Records from a data collection:
-- -- --

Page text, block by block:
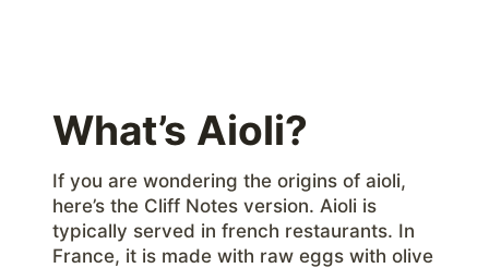
What’s Aioli?
If you are wondering the origins of aioli,
here’s the Cliff Notes version. Aioli is
typically served in french restaurants. In
France, it is made with raw eggs with olive
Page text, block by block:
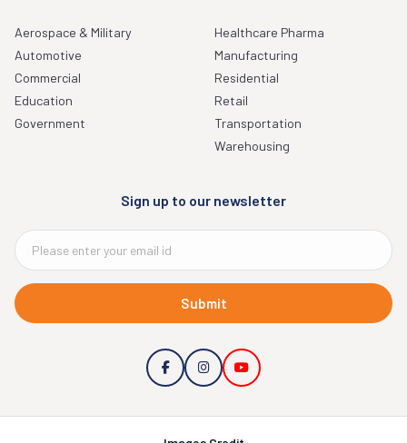
Aerospace & Military
Automotive
Commercial
Education
Government
Healthcare Pharma
Manufacturing
Residential
Retail
Transportation
Warehousing
Sign up to our newsletter
Submit
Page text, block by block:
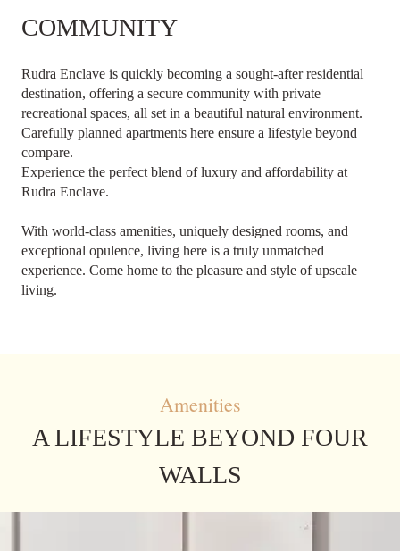
COMMUNITY
Rudra Enclave is quickly becoming a sought-after residential
destination, offering a secure community with private
recreational spaces, all set in a beautiful natural environment.
Carefully planned apartments here ensure a lifestyle beyond
compare.
Experience the perfect blend of luxury and affordability at
Rudra Enclave.
With world-class amenities, uniquely designed rooms, and
exceptional opulence, living here is a truly unmatched
experience. Come home to the pleasure and style of upscale
living.
Amenities
A LIFESTYLE BEYOND FOUR
WALLS
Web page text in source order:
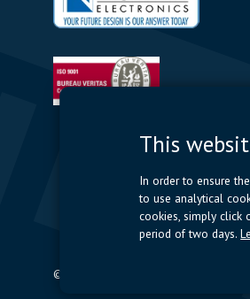
© 2024 Nijkerk Electronics |
This
In order to ensure
to use analytical
cookies, simply click
period of two days.
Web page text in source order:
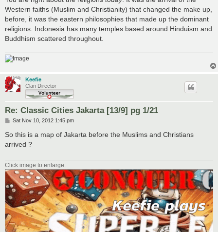
Western faiths (Muslim and Christianity) that changed the make up,
before, it was the eastern philosophies that made up the dominant
religions. Indonesia has many temples based around Hinduism and
Buddhism scattered throughout.
Keefie
Clan Director
Re: Classic Cities Jakarta [13/9] pg 1/21
P
s
t
Sat Nov 10, 2012 1:45 pm
So this is a map of Jakarta before the Muslims and Christians
arrived ?
Click image to enlarge.
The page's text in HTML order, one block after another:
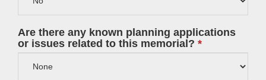
Are there any known planning applications
or issues related to this memorial?
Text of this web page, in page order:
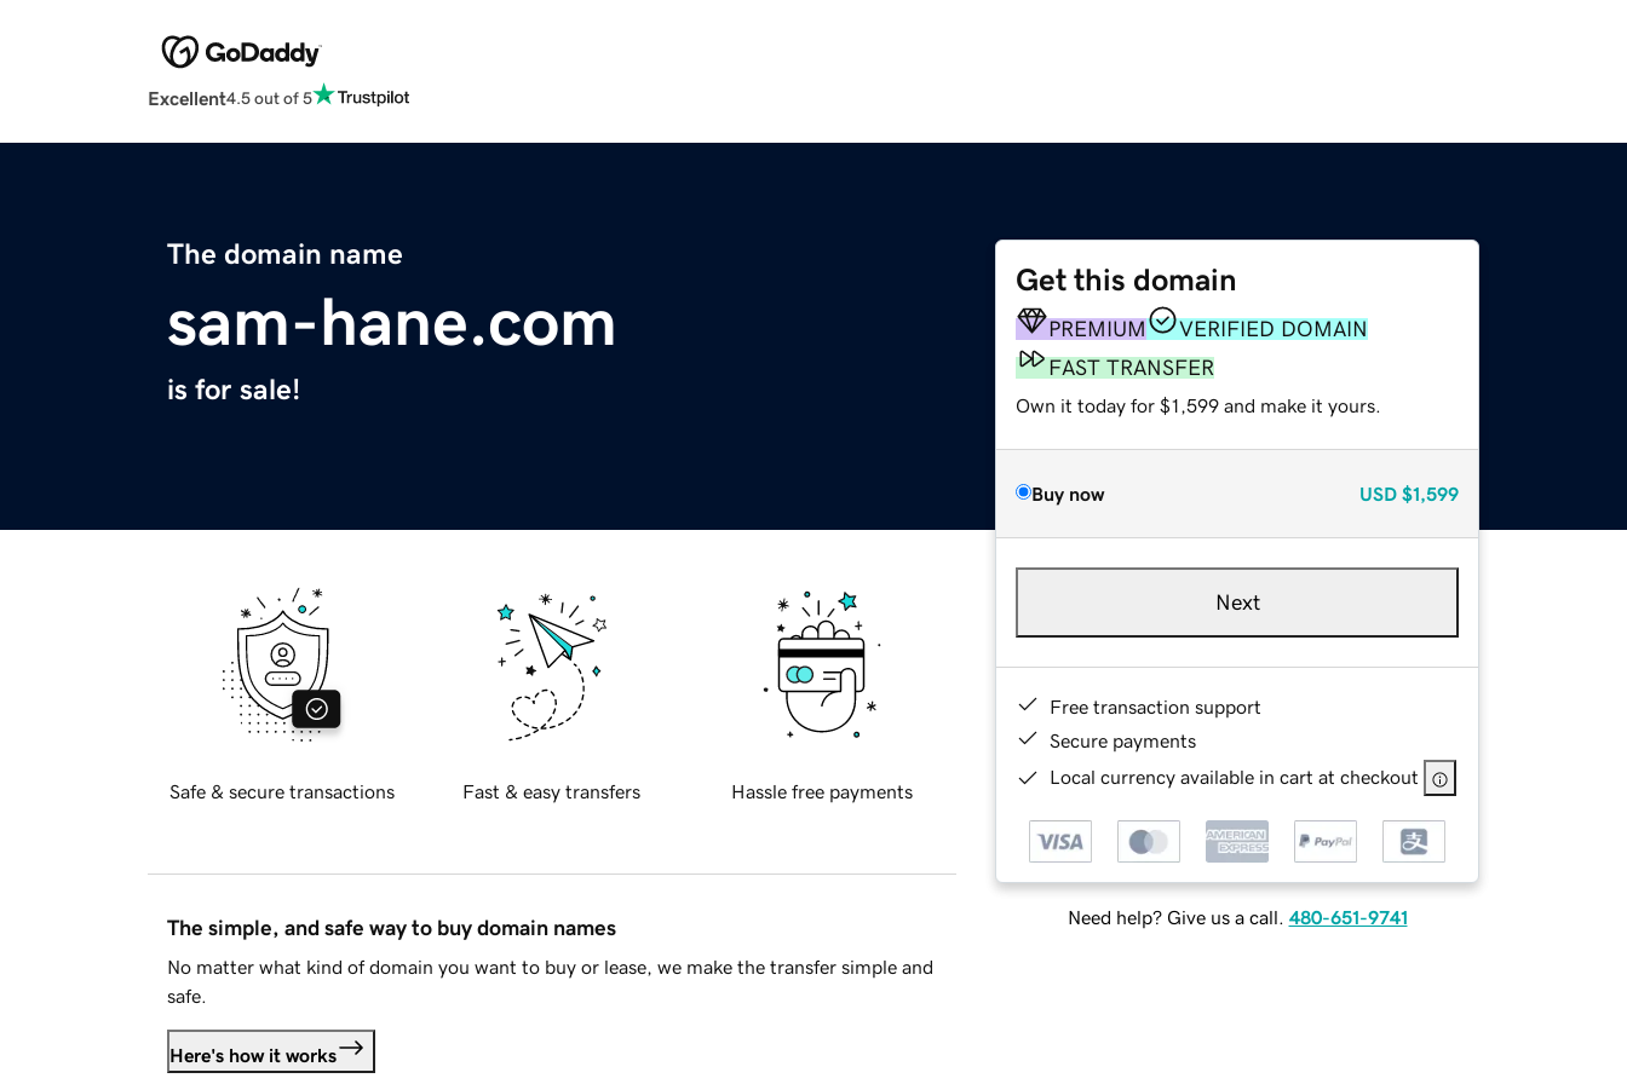
Excellent4.5 out of 5
The domain name
sam-hane.com
is for sale!
Get this domain
PREMIUM
VERIFIED DOMAIN
FAST TRANSFER
Own it today for $1,599 and make it yours.
Buy now USD $1,599
Next
Free transaction support
Secure payments
Local currency available in cart at checkout
Need help? Give us a call. 480-651-9741
Safe & secure transactions Fast & easy transfers Hassle free payments
The simple, and safe way to buy domain names
No matter what kind of domain you want to buy or lease, we make the transfer simple and
safe.
Here's how it works
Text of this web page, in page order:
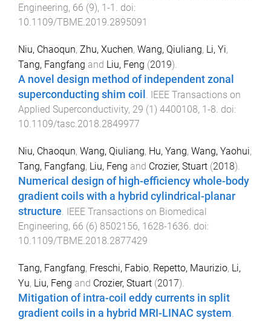
Engineering, 66 (9), 1 -1 . doi:
10.1109/TBME.2019.2895091
Niu, Chaoqun, Zhu, Xuchen, Wang, Qiuliang, Li, Yi,
Tang, Fangfang and Liu, Feng (2019).
A novel design method of independent zonal
superconducting shim coil . IEEE Transactions on
Applied Superconductivity, 29 (1) 4400108, 1-8. doi:
10.1109/tasc.2018.2849977
Niu, Chaoqun, Wang, Qiuliang, Hu, Yang, Wang, Yaohui,
Tang, Fangfang, Liu, Feng and Crozier, Stuart (2018).
Numerical design of high-efficiency whole-body
gradient coils with a hybrid cylindrical-planar
structure IEEE Transactions on Biomedical
Engineering, 66 (6) 8502156, 1628-1636 . doi:
10.1109/TBME.2018.2877429
Tang, Fangfang, Freschi, Fabio, Repetto, Maurizio, Li,
Yu, Liu, Feng and Crozier, Stuart (2017).
Mitigation of intra-coil eddy currents in split
gradient coils in a hybrid MRI-LINAC system
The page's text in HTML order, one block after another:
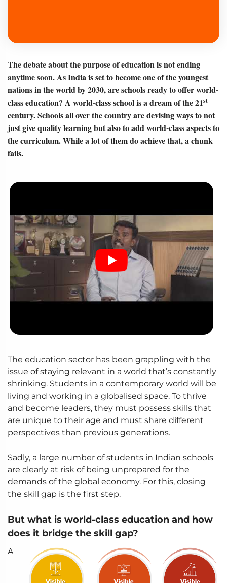
The debate about the purpose of education is not ending
anytime soon.As India is set to become one of the youngest
nations in the world by 2030, are schools ready to offer world-
class education? A world-class school is a dream of the 21st
century. Schools all over the country are devising ways to not
just give quality learning but also to add world-class aspects to
the curriculum. While a lot of them do achieve that, a chunk
fails.
The education sector has been grappling with the
issue of staying relevant in a world that’s constantly
shrinking. Students in a contemporary world will be
living and working in a globalised space. To thrive
and become leaders, they must possess skills that
are unique to their age and must share different
perspectives than previous generations.
Sadly, a large number of students in Indian schools
are clearly at risk of being unprepared for the
demands of the global economy. For this, closing
the skill gap is the first step.
But what is world-class education and how
does it bridge the skill gap?
A
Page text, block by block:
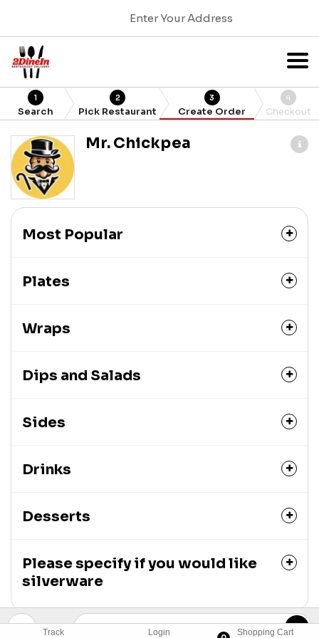
Track Login Shopping Cart
Enter Your Address
1
Search
2
Pick Restaurant
3
Create Order
4
Checkout
Mr. Chickpea
Most Popular
Plates
Wraps
Dips and Salads
Sides
Drinks
Desserts
Please specify if you would like
silverware

-- -- --

From the records above, pick out and copy each line holding the word "Engineering".

__YOUR RESPONSE__:
Engineering, 66 (9), 1 -1 . doi:
Engineering, 66 (6) 8502156, 1628-1636 . doi:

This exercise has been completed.